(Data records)

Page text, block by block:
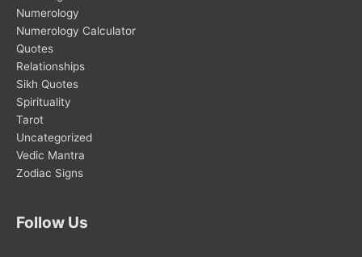
Numerology
Numerology Calculator
Quotes
Relationships
Sikh Quotes
Spirituality
Tarot
Uncategorized
Vedic Mantra
Zodiac Signs
Follow Us
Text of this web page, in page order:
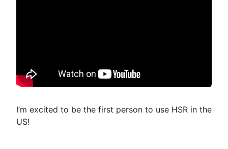
I’m excited to be the first person to use HSR in the
US!
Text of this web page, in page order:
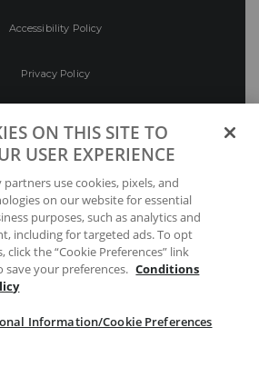
Accessibility Policy
Privacy Policy
Preferences
Privacy Choices
ON THIS SITE TO
USER EXPERIENCE
use cookies, pixels, and
on our website for essential
purposes, such as analytics and
including for targeted ads. To opt
the “Cookie Preferences” link
save your preferences. Conditions
Information/Cookie Preferences
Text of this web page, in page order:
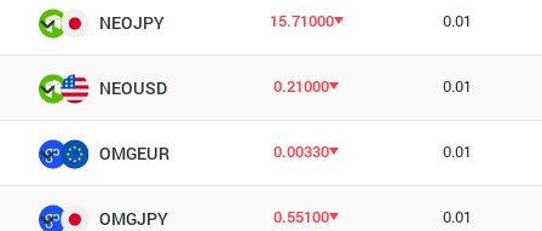
NEOJPY 15.71000 0.01
NEOUSD 0.21000 0.01
OMGEUR 0.00330 0.01
OMGJPY 0.55100 0.01
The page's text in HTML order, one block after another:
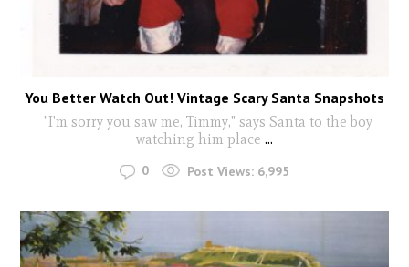
You Better Watch Out! Vintage Scary Santa Snapshots
"I'm sorry you saw me, Timmy," says Santa to the boy
watching him place ...
0 Post Views: 6,995
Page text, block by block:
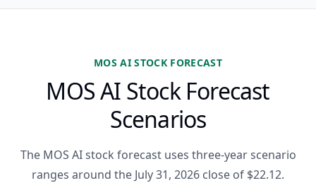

◆ **What the task requires**: Transcribe every entry exactly, omitting pictures.

◆ **Exercise response**:
Page text, block by block:
Numerology
Numerology Calculator
Quotes
Relationships
Sikh Quotes
Spirituality
Tarot
Uncategorized
Vedic Mantra
Zodiac Signs
Follow Us
Text of this web page, in page order:
I’m excited to be the first person to use HSR in the
US!
Text of this web page, in page order:
Accessibility Policy
Privacy Policy
Preferences
Privacy Choices
ON THIS SITE TO
USER EXPERIENCE
use cookies, pixels, and
on our website for essential
purposes, such as analytics and
including for targeted ads. To opt
the “Cookie Preferences” link
save your preferences. Conditions
Information/Cookie Preferences
Text of this web page, in page order:
NEOJPY 15.71000 0.01
NEOUSD 0.21000 0.01
OMGEUR 0.00330 0.01
OMGJPY 0.55100 0.01
The page's text in HTML order, one block after another:
You Better Watch Out! Vintage Scary Santa Snapshots
"I'm sorry you saw me, Timmy," says Santa to the boy
watching him place ...
0 Post Views: 6,995
Page text, block by block:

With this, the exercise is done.